Background and purpose: An optimization algorithm has been developed to determine the best beam-arrangement for a small number of intensity-modulated radiotherapy (IMRT) fields. The algorithm is designed to avoid, if possible, beam-orientations that pass through organs-at-risk (OARs) with low radiation tolerance.
Materials and methods: An independent, fast IMRT algorithm based on the Bortfeld algorithm was developed to determine the profile of the intensity-modulated beams (IMBs) for each beam-arrangement and a fast-simulated-annealing algorithm finds the 'optimal' beam-arrangement. The final beam-arrangement was transferred to the CORVUS (NOMOS Corporation) treatment planning system, and the IMBs were re-optimized for comparison with a standard nine-field, equi-spaced arrangement. The algorithm has been initially tested on a single example patient, with a parotid gland carcinoma.
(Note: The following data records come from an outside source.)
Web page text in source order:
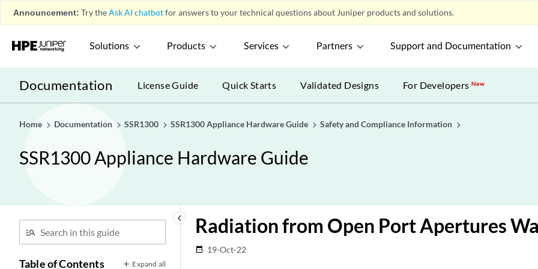
Announcement: Try theAsk AI chatbotfor answers to your technical questions about Juniper products and solutions.
Solutions Products Services Partners Support and Documentation
Documentation License Guide Quick Starts Validated Designs For DevelopersNew
Home Documentation SSR1300 SSR1300 Appliance Hardware Guide Safety and Compliance Information
SSR1300 Appliance Hardware Guide
keyboard_arrow_left
Table of Contents Expand all
Radiation from Open Port Apertures
date_range 19-Oct-22
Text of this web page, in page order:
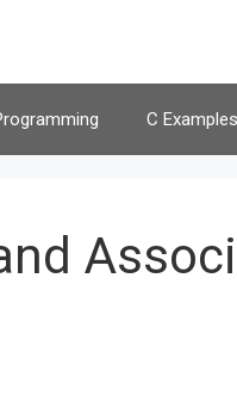
C Examples
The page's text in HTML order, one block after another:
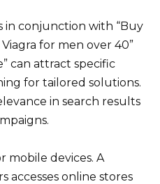
in conjunction with “Buy
Viagra for men over 40”
can attract specific
for tailored solutions.
in search results
mobile devices. A
accesses online stores
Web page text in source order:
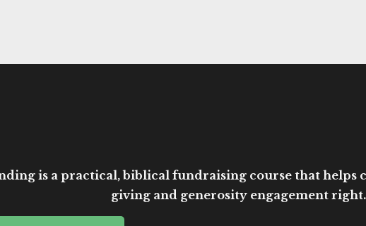
is a practical, biblical fundraising course that helps
giving and generosity engagement right.
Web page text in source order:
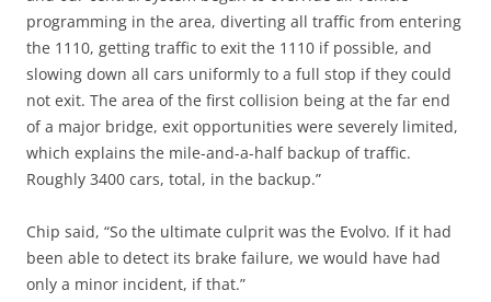
programming in the area, diverting all traffic from entering
the 1110, getting traffic to exit the 1110 if possible, and
slowing down all cars uniformly to a full stop if they could
not exit. The area of the first collision being at the far end
of a major bridge, exit opportunities were severely limited,
which explains the mile-and-a-half backup of traffic.
Roughly 3400 cars, total, in the backup.”
Chip said, “So the ultimate culprit was the Evolvo. If it had
been able to detect its brake failure, we would have had
only a minor incident, if that.”
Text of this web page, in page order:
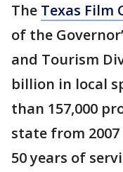
The Texas Film
of the
and Tourism
billion in local
than 157,000
state from
50 years of
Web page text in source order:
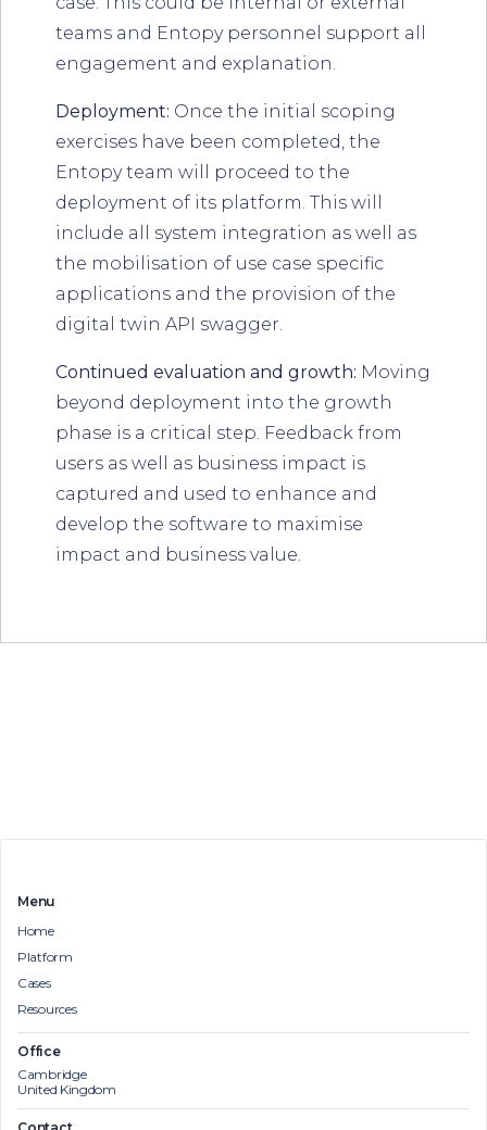
teams and Entopy personnel support all
engagement and explanation.
Deployment: Once the initial scoping
exercises have been completed, the
Entopy team will proceed to the
deployment of its platform. This will
include all system integration as well as
the mobilisation of use case specific
applications and the provision of the
digital twin API swagger.
Continued evaluation and growth: Moving
beyond deployment into the growth
phase is a critical step. Feedback from
users as well as business impact is
captured and used to enhance and
develop the software to maximise
impact and business value.
Menu
Home
Platform
Cases
Resources
Office
Cambridge
United Kingdom
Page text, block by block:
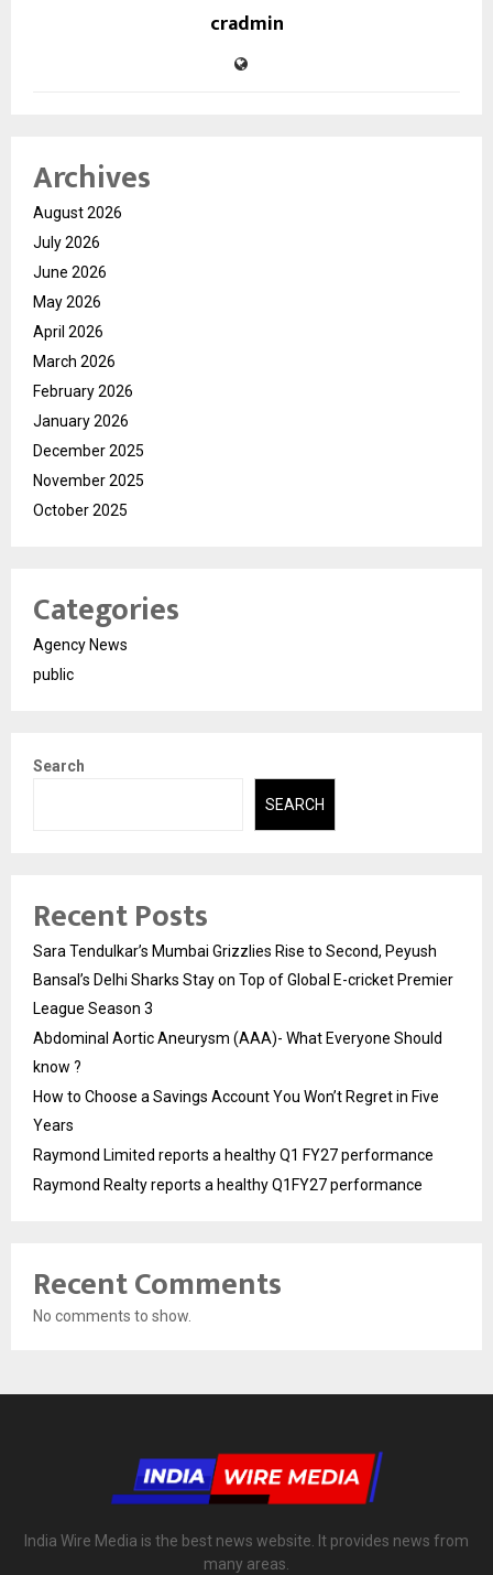
cradmin
Archives
August 2026
July 2026
June 2026
May 2026
April 2026
March 2026
February 2026
January 2026
December 2025
November 2025
October 2025
Categories
Agency News
public
Search
SEARCH
Recent Posts
Sara Tendulkar’s Mumbai Grizzlies Rise to Second, Peyush
Bansal’s Delhi Sharks Stay on Top of Global E-cricket Premier
League Season 3
Abdominal Aortic Aneurysm (AAA)- What Everyone Should
know ?
How to Choose a Savings Account You Won’t Regret in Five
Years
Raymond Limited reports a healthy Q1 FY27 performance
Raymond Realty reports a healthy Q1FY27 performance
Recent Comments
No comments to show.
India Wire Media is the best news website. It provides news from
many areas.

Results: The nine-field, IMRT plan for an example patient with a parotid gland tumour significantly reduced the dose to the cochlea compared with the conformal radiotherapy plan. In addition, the planning-target-volume (PTV) homogeneity was improved, but the plan produced a higher dose to the contralateral parotid (73% of the OAR received more than 6 Gy). The beam-orientation optimization algorithm produced a three-field plan that greatly reduced the dose to the contralateral parotid (maximum dose of 2 Gy), whilst maintaining the PTV dose homogeneity and the reduced cochlear dose of the nine-field plan. Some changes in the dose to the other OARs, namely the brain and the oral cavity, were seen, but were deemed not to be clinically significant.
Conclusions: In conclusion, IMB-orientation optimization for head and neck treatment sites can produce improvements in treatment plans with only a few fields.